** Opening Supplied material block **

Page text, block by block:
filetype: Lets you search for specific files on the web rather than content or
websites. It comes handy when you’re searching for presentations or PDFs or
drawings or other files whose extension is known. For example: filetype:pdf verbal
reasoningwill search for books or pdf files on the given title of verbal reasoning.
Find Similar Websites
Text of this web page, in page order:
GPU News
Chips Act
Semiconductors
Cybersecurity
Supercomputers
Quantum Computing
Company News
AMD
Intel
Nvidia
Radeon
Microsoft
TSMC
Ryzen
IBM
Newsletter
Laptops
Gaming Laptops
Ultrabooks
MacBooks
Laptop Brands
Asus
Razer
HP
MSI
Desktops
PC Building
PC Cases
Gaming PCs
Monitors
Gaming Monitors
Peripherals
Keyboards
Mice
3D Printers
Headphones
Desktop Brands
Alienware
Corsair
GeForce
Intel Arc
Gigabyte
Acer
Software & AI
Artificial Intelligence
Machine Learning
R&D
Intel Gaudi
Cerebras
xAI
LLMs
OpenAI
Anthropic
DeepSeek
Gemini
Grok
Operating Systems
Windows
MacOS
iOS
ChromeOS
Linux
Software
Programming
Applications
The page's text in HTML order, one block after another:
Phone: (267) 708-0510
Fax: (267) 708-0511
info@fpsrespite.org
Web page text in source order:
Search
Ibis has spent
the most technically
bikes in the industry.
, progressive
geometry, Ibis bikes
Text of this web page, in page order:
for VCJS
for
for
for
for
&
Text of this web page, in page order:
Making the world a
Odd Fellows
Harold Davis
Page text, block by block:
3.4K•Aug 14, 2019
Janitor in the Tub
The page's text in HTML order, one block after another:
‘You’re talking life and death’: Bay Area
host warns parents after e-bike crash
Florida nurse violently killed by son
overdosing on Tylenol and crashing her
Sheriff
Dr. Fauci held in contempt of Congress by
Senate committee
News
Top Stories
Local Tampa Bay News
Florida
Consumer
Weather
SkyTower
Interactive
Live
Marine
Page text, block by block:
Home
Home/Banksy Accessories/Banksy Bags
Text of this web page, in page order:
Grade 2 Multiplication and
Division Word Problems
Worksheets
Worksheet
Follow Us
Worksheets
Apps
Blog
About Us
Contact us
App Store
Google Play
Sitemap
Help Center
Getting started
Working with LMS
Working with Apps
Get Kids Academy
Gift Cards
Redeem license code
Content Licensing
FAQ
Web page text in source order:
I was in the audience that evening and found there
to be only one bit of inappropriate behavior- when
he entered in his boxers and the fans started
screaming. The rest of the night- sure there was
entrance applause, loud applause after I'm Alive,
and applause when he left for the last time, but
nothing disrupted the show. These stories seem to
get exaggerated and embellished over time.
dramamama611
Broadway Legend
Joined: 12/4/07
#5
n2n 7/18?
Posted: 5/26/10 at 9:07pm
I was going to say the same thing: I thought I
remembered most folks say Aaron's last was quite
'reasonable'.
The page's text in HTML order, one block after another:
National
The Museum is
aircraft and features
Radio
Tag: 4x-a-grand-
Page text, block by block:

** Closing Supplied material block **

= Exercise description =
From the first line down to the last, give the records again exactly.

= Final answer =
Page text, block by block:
filetype: Lets you search for specific files on the web rather than content or
websites. It comes handy when you’re searching for presentations or PDFs or
drawings or other files whose extension is known. For example: filetype:pdf verbal
reasoningwill search for books or pdf files on the given title of verbal reasoning.
Find Similar Websites
Text of this web page, in page order:
GPU News
Chips Act
Semiconductors
Cybersecurity
Supercomputers
Quantum Computing
Company News
AMD
Intel
Nvidia
Radeon
Microsoft
TSMC
Ryzen
IBM
Newsletter
Laptops
Gaming Laptops
Ultrabooks
MacBooks
Laptop Brands
Asus
Razer
HP
MSI
Desktops
PC Building
PC Cases
Gaming PCs
Monitors
Gaming Monitors
Peripherals
Keyboards
Mice
3D Printers
Headphones
Desktop Brands
Alienware
Corsair
GeForce
Intel Arc
Gigabyte
Acer
Software & AI
Artificial Intelligence
Machine Learning
R&D
Intel Gaudi
Cerebras
xAI
LLMs
OpenAI
Anthropic
DeepSeek
Gemini
Grok
Operating Systems
Windows
MacOS
iOS
ChromeOS
Linux
Software
Programming
Applications
The page's text in HTML order, one block after another:
Phone: (267) 708-0510
Fax: (267) 708-0511
info@fpsrespite.org
Web page text in source order:
Search
Ibis has spent
the most technically
bikes in the industry.
, progressive
geometry, Ibis bikes
Text of this web page, in page order:
for VCJS
for
for
for
for
&
Text of this web page, in page order:
Making the world a
Odd Fellows
Harold Davis
Page text, block by block:
3.4K•Aug 14, 2019
Janitor in the Tub
The page's text in HTML order, one block after another:
‘You’re talking life and death’: Bay Area
host warns parents after e-bike crash
Florida nurse violently killed by son
overdosing on Tylenol and crashing her
Sheriff
Dr. Fauci held in contempt of Congress by
Senate committee
News
Top Stories
Local Tampa Bay News
Florida
Consumer
Weather
SkyTower
Interactive
Live
Marine
Page text, block by block:
Home
Home/Banksy Accessories/Banksy Bags
Text of this web page, in page order:
Grade 2 Multiplication and
Division Word Problems
Worksheets
Worksheet
Follow Us
Worksheets
Apps
Blog
About Us
Contact us
App Store
Google Play
Sitemap
Help Center
Getting started
Working with LMS
Working with Apps
Get Kids Academy
Gift Cards
Redeem license code
Content Licensing
FAQ
Web page text in source order:
I was in the audience that evening and found there
to be only one bit of inappropriate behavior- when
he entered in his boxers and the fans started
screaming. The rest of the night- sure there was
entrance applause, loud applause after I'm Alive,
and applause when he left for the last time, but
nothing disrupted the show. These stories seem to
get exaggerated and embellished over time.
dramamama611
Broadway Legend
Joined: 12/4/07
#5
n2n 7/18?
Posted: 5/26/10 at 9:07pm
I was going to say the same thing: I thought I
remembered most folks say Aaron's last was quite
'reasonable'.
The page's text in HTML order, one block after another:
National
The Museum is
aircraft and features
Radio
Tag: 4x-a-grand-
Page text, block by block:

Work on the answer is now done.